When you reach the line with "MyBB 1.6.5 Released" in the records below, begin transcribing exactly and continue up to and including the line with "blooms throughout summer", leaving out every picture.

+--

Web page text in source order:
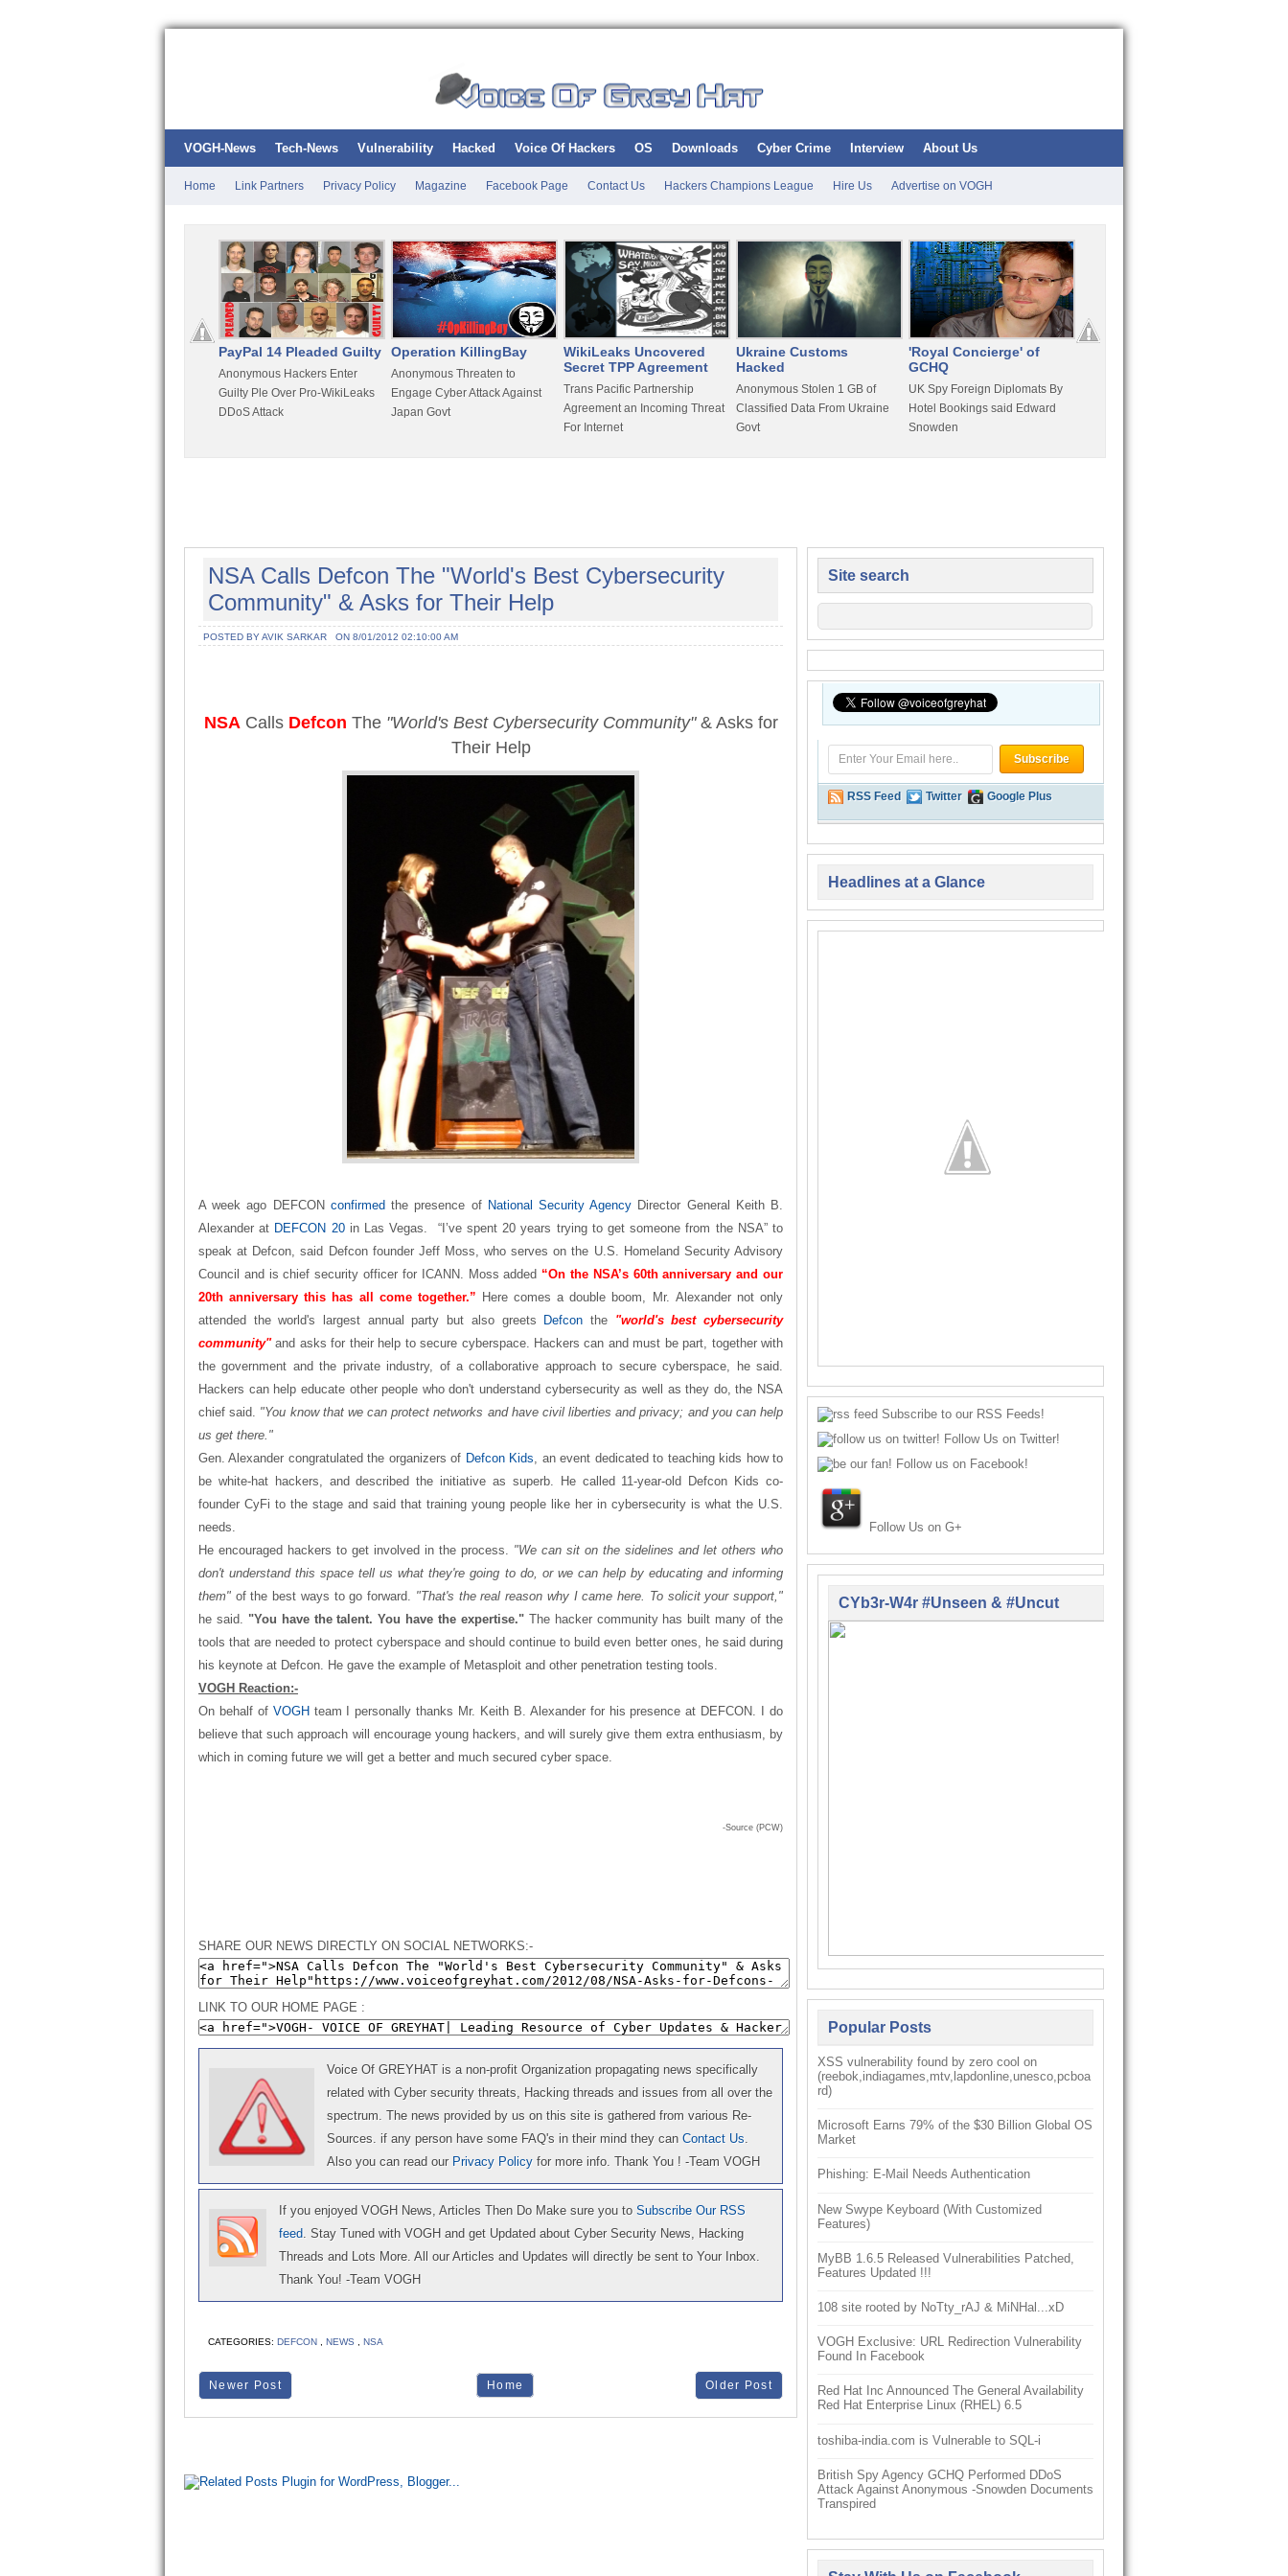
VOGH-News Tech-News Vulnerability Hacked Voice Of Hackers OS Downloads Cyber Crime Interview About Us
Home Link Partners Privacy Policy Magazine Facebook Page Contact Us Hackers Champions League Hire Us Advertise on VOGH
PayPal 14 Pleaded Guilty
Anonymous Hackers Enter
Guilty Ple Over Pro-WikiLeaks
DDoS Attack
Operation KillingBay
Anonymous Threaten to
Engage Cyber Attack Against
Japan Govt
WikiLeaks Uncovered
Secret TPP Agreement
Trans Pacific Partnership
Agreement an Incoming Threat
For Internet
Ukraine Customs
Hacked
Anonymous Stolen 1 GB of
Classified Data From Ukraine
Govt
'Royal Concierge' of
GCHQ
UK Spy Foreign Diplomats By
Hotel Bookings said Edward
Snowden
NSA Calls Defcon The "World's Best Cybersecurity
Community" & Asks for Their Help
POSTED BY AVIK SARKAR ON 8/01/2012 02:10:00 AM
NSACalls Defcon The "World's Best Cybersecurity Community" & Asks for
Their Help
A week ago DEFCON confirmed the presence of National Security Agency Director General Keith B.
Alexander at DEFCON 20in Las Vegas. “I’ve spent 20 years trying to get someone from the NSA” to
speak at Defcon, said Defcon founder Jeff Moss, who serves on the U.S. Homeland Security Advisory
Council and is chief security officer for ICANN. Moss added “On the NSA’s 60th anniversary and our
20th anniversary this has all come together.” Here comes a double boom, Mr. Alexander not only
attended the world's largest annual party but also greets
Defcon the"world's best cybersecurity
community"and asks for their help to secure cyberspace. Hackers can and must be part, together with
the government and the private industry, of a collaborative approach to secure cyberspace, he said.
Hackers can help educate other people who don't understand cybersecurity as well as they do, the NSA
chief said. "You know that we can protect networks and have civil liberties and privacy; and you can help
us get there."
Gen. Alexander congratulated the organizers of Defcon Kids, an event dedicated to teaching kids how to
be white-hat hackers, and described the initiative as superb. He called 11-year-old Defcon Kids co-
founder CyFi to the stage and said that training young people like her in cybersecurity is what the U.S.
needs.
He encouraged hackers to get involved in the process. "We can sit on the sidelines and let others who
don't understand this space tell us what they're going to do, or we can help by educating and informing
them" of the best ways to go forward. "That's the real reason why I came here. To solicit your support,"
he said. "You have the talent. You have the expertise."The hacker community has built many of the
tools that are needed to protect cyberspace and should continue to build even better ones, he said during
his keynote at Defcon. He gave the example of Metasploit and other penetration testing tools.
VOGH Reaction:-
On behalf of VOGH team I personally thanks Mr. Keith B. Alexander for his presence at DEFCON. I do
believe that such approach will encourage young hackers, and will surely give them extra enthusiasm, by
which in coming future we will get a better and much secured cyber space.
-Source (PCW)
SHARE OUR NEWS DIRECTLY ON SOCIAL NETWORKS:-
LINK TO OUR HOME PAGE :
Voice Of GREYHAT is a non-profit Organization propagating news specifically
related with Cyber security threats, Hacking threads and issues from all over the
spectrum. The news provided by us on this site is gathered from various Re-
Sources. if any person have some FAQ's in their mind they can Contact Us.
Also you can read our Privacy Policy for more info. Thank You ! -Team VOGH
If you enjoyed VOGH News, Articles Then Do Make sure you to Subscribe Our RSS
feed. Stay Tuned with VOGH and get Updated about Cyber Security News, Hacking
Threads and Lots More. All our Articles and Updates will directly be sent to Your Inbox.
Thank You! -Team VOGH
CATEGORIES: DEFCON NEWS NSA
Newer Post Older Post
Home
Site search
RSS Feed Twitter Google Plus
Headlines at a Glance
Subscribe to our RSS Feeds!
Follow Us on Twitter!
Follow us on Facebook!
Follow Us on G+
CYb3r-W4r #Unseen & #Uncut
Popular Posts
XSS vulnerability found by zero cool on
(reebok,indiagames,mtv,lapdonline,unesco,pcboa
rd)
Microsoft Earns 79% of the $30 Billion Global OS
Market
Phishing: E-Mail Needs Authentication
New Swype Keyboard (With Customized
Features)
MyBB 1.6.5 Released Vulnerabilities Patched,
Features Updated !!!
108 site rooted by NoTty_rAJ & MiNHal...xD
VOGH Exclusive: URL Redirection Vulnerability
Found In Facebook
Red Hat Inc Announced The General Availability
Red Hat Enterprise Linux (RHEL) 6.5
toshiba-india.com is Vulnerable to SQL-i
British Spy Agency GCHQ Performed DDoS
Attack Against Anonymous -Snowden Documents
Transpired
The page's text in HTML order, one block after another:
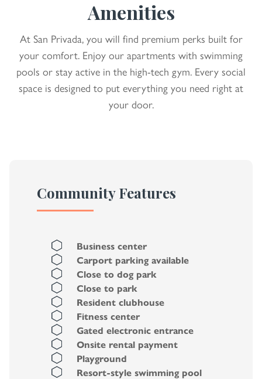
Amenities
At San Privada, you will find premium perks built for
your comfort. Enjoy our apartments with swimming
pools or stay active in the high-tech gym. Every social
space is designed to put everything you need right at
your door.
Community Features
Business center
Carport parking available
Close to dog park
Close to park
Resident clubhouse
Fitness center
Gated electronic entrance
Onsite rental payment
Playground
Resort-style swimming pool
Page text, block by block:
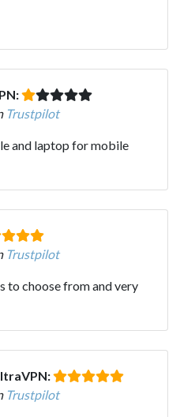
Trustpilot
and laptop for mobile
Trustpilot
to choose from and very
Trustpilot
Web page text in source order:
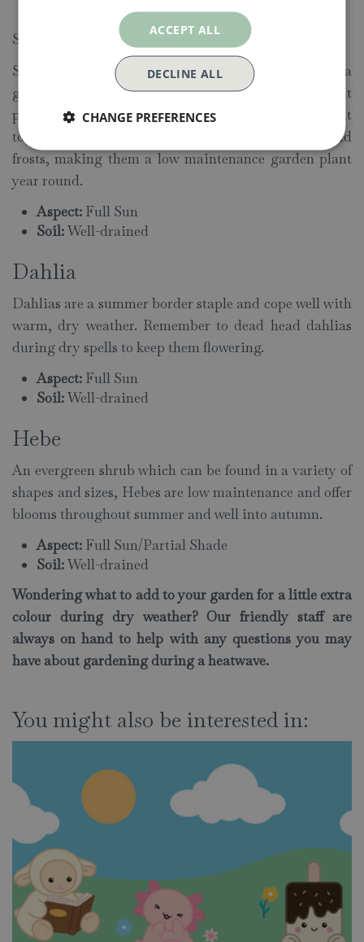
Well-drained
Sempervivum (House Leek)
Sempervivum means “always alive”, which gives a
good indication of the nature of this succulent
perennial. As well as being drought
tolerant, Sempervivums are also able to withstand
frosts, making them a low maintenance garden plant
year round.
Aspect: Full Sun
Soil:Well-drained
Dahlia
Dahlias are a summer border staple and cope well with
warm, dry weather. Remember to dead head dahlias
during dry spells to keep them flowering.
Aspect: Full Sun
Soil:Well-drained
Hebe
An evergreen shrub which can be found in a variety of
shapes and sizes, Hebes are low maintenance and offer
blooms throughout summer and well into autumn.
Aspect: Full Sun/Partial Shade
Soil:Well-drained
Wondering what to add to your garden for a little extra
colour during dry weather? Our friendly staff are
always on hand to help with any questions you may
have about gardening during a heatwave.
You might also be interested in:
ACCEPT ALL
DECLINE ALL
CHANGE PREFERENCES
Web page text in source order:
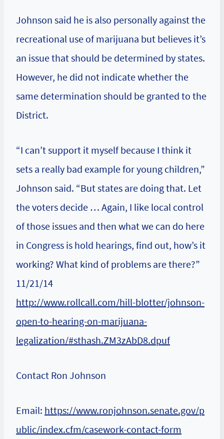
Johnson said he is also personally against the
recreational use of marijuana but believes it’s
an issue that should be determined by states.
However, he did not indicate whether the
same determination should be granted to the
District.
“I can’t support it myself because I think it
sets a really bad example for young children,”
Johnson said. “But states are doing that. Let
the voters decide … Again, I like local control
of those issues and then what we can do here
in Congress is hold hearings, find out, how’s it
working? What kind of problems are there?”
11/21/14
http://www.rollcall.com/hill-blotter/johnson-
open-to-hearing-on-marijuana-
legalization/#sthash.ZM3zAbD8.dpuf
Contact Ron Johnson
Email: https://www.ronjohnson.senate.gov/p
ublic/index.cfm/casework-contact-form
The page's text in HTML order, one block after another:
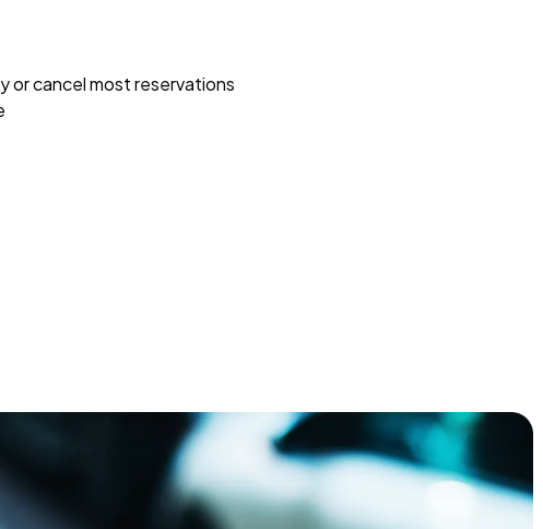
or cancel most reservations
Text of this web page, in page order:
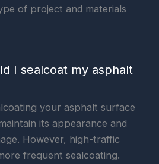
of project and materials
I sealcoat my asphalt
your asphalt surface
its appearance and
However, high-traffic
frequent sealcoating.

+--

Worked solution:
MyBB 1.6.5 Released Vulnerabilities Patched,
Features Updated !!!
108 site rooted by NoTty_rAJ & MiNHal...xD
VOGH Exclusive: URL Redirection Vulnerability
Found In Facebook
Red Hat Inc Announced The General Availability
Red Hat Enterprise Linux (RHEL) 6.5
toshiba-india.com is Vulnerable to SQL-i
British Spy Agency GCHQ Performed DDoS
Attack Against Anonymous -Snowden Documents
Transpired
The page's text in HTML order, one block after another:
Amenities
At San Privada, you will find premium perks built for
your comfort. Enjoy our apartments with swimming
pools or stay active in the high-tech gym. Every social
space is designed to put everything you need right at
your door.
Community Features
Business center
Carport parking available
Close to dog park
Close to park
Resident clubhouse
Fitness center
Gated electronic entrance
Onsite rental payment
Playground
Resort-style swimming pool
Page text, block by block:
Trustpilot
and laptop for mobile
Trustpilot
to choose from and very
Trustpilot
Web page text in source order:
Well-drained
Sempervivum (House Leek)
Sempervivum means “always alive”, which gives a
good indication of the nature of this succulent
perennial. As well as being drought
tolerant, Sempervivums are also able to withstand
frosts, making them a low maintenance garden plant
year round.
Aspect: Full Sun
Soil:Well-drained
Dahlia
Dahlias are a summer border staple and cope well with
warm, dry weather. Remember to dead head dahlias
during dry spells to keep them flowering.
Aspect: Full Sun
Soil:Well-drained
Hebe
An evergreen shrub which can be found in a variety of
shapes and sizes, Hebes are low maintenance and offer
blooms throughout summer and well into autumn.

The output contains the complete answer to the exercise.